The effectiveness of a drug for a given illness depends on many factors, including age, gender, diet and weight. It also depends on when the drug is taken. For example, high blood pressure medicine is best taken before a person awakens, because the most likely time for an angina attack is about one hour after a person gets out of bed.
Conventional pills release medicine continuously, so medication taken before sleep will not last until the next morning. But with 3-D drug printing, the placement of drops on the layers and the use of different binders all allow for precision time-control of drug release. So a patient could take a tablet before bed, but the drug would be released one hour before he or she awakens.
"Some drugs don't work well if they are released continuously. Our technology works more like an injection," said Dr. Rowe. "The goal of controlled time releases is to better match the pharmacology of drug absorption." Implantable drugs also release drugs continuously, and the drug release rate decreases over time. Current implants, such as those for birth control, must be removed after they release their contents. The 3-D printing process is being used to make implantable devices that are biodegradable in the body, Dr. Rowe added.
Many pharmaceuticals now on the market have known profiles for when they are most effective in combating a particular malady. Dr. Rowe said drug designers can match those known profiles to create very effective drugs using 3-D printing. The 3-D printing technology also can be used to put multiple "cocktail" drugs for a given illness into the same tablet, for example a drug for chemotherapy and a drug to curb its side effects, said Mr. Palazzolo.
Professor Cima said 3-D printing not only promises more effective drugs, but also helps cut the costs of drug design. Pharmaceutical chemists must conduct exhaustive tests to determine the best formulation of drugs they develop.
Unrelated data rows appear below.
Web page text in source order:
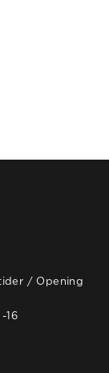
/ Opening
16
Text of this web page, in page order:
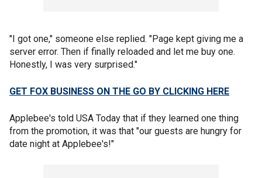
"I got one," someone else replied. "Page kept giving me a
server error. Then if finally reloaded and let me buy one.
Honestly, I was very surprised."
GET FOX BUSINESS ON THE GO BY CLICKING HERE
Applebee's told USA Today that if they learned one thing
from the promotion, it was that "our guests are hungry for
date night at Applebee's!"
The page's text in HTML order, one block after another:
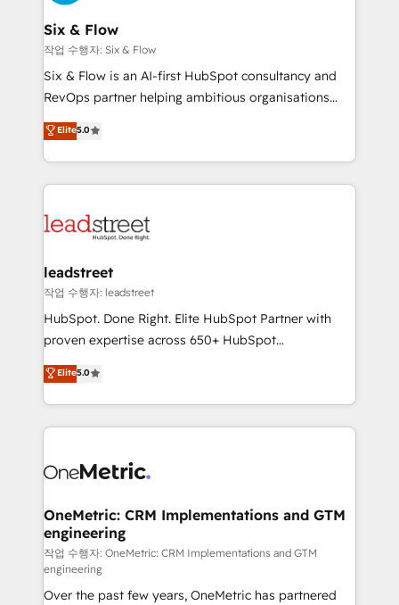
refinement, we streamline workflows, improve lead
management, and speed up deal closures. With 500+
projects completed, our Agile approach ensures your
HubSpot CRM drives measurable results. Our
RevOps services align your sales, marketing, and
optimize the revenue lifecycle—lead generation to
retention—by refining processes and eliminating
maximize profitability and adapt to your goals.
Six & Flow
작업 수행자: Six & Flow
Six & Flow is an AI-first HubSpot consultancy and
RevOps partner helping ambitious organisations
grow with clarity, confidence, and intelligence.
Operating across the UK, Netherlands, Ireland, and
Canada, we’ve delivered thousands of successful
HubSpot projects for mid-market and enterprise
combine HubSpot, data, and AI to design connected
and technology for predictable, scalable revenue
growth. Our expertise spans RevOps, CRM and data
architecture, AI enablement, and strategic marketing,
delivered through our proprietary FLAIR framework
Partner and ISO 27001:2022 certified consultancy,
we blend strategy, creativity, and technology to help
Elite5.0
leadstreet
작업 수행자: leadstreet
HubSpot. Done Right. Elite HubSpot Partner with
proven expertise across 650+ HubSpot
implementations. With 12+ years of HubSpot
experience, we help you use the HubSpot platform
to its fullest capacity, improve your current HubSpot
website, or build your new one.
Elite5.0
OneMetric: CRM Implementations and GTM
engineering
작업 수행자: OneMetric: CRM Implementations and GTM
engineering
Over the past few years, OneMetric has partnered
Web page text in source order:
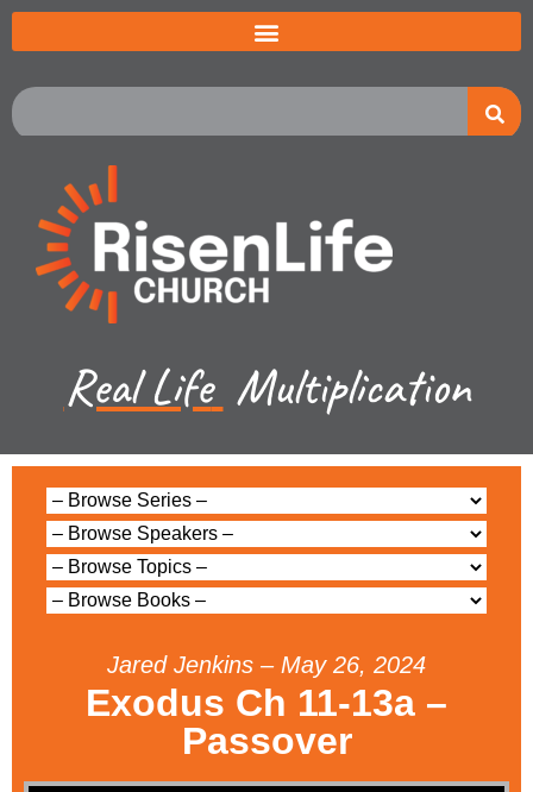
Real Life Multiplication
Jared Jenkins – May 26, 2024
Exodus Ch 11-13a –
Passover

With current pill manufacturing technology, pharmaceutical companies must make large numbers of pills each with the same dose. Testing slightly different formulations becomes a lengthy and expensive task. However, with 3-D printing, each pill in a bed can be made with a different formulation, so there is less waste and it takes less time to perform formulation studies, Professor Cima said.
"From a manufacturer's point of view, this is an advantage, because the cost to develop a drug is enormous," Professor Cima said. "The 3-D printing allows them to make different formulations rapidly and test them for efficacy."
Therics still needs to submit the 3-D printing process for approval by the FDA, a separate process from FDA approval of the drugs themselves. When that approval comes, Professor Cima said it will be possible to make prescription drugs by merely typing information on each patient into a computer and getting made-to-order pharmaceuticals from the drug manufacturer.
The scientists now plan to conduct basic research on how the manufacturing process will work (for example, how far the drug bleeds when it is deposited onto the powdered layers). They believe they may be better able to control drug doses and drug release by depositing the drugs in different regions of the pill or by using different powders.
Currently the process is limited to drugs of low dosages, such as a few milligrams, because the drug is deposited as a solution. Other methods such as mixing the solid form of the drug with the matrix powder and enhancing the drug's solubility are being investigated to overcome these limitations.
Other MIT researchers are applying 3-D printing technology in other areas. For example, Linda G. Griffith, Karl Van Tassel Associate Professor of Chemical Engineering at MIT, and colleagues including Dr. Wu, are using this technology to construct bioerodible scaffolds for tissue-engineering studies.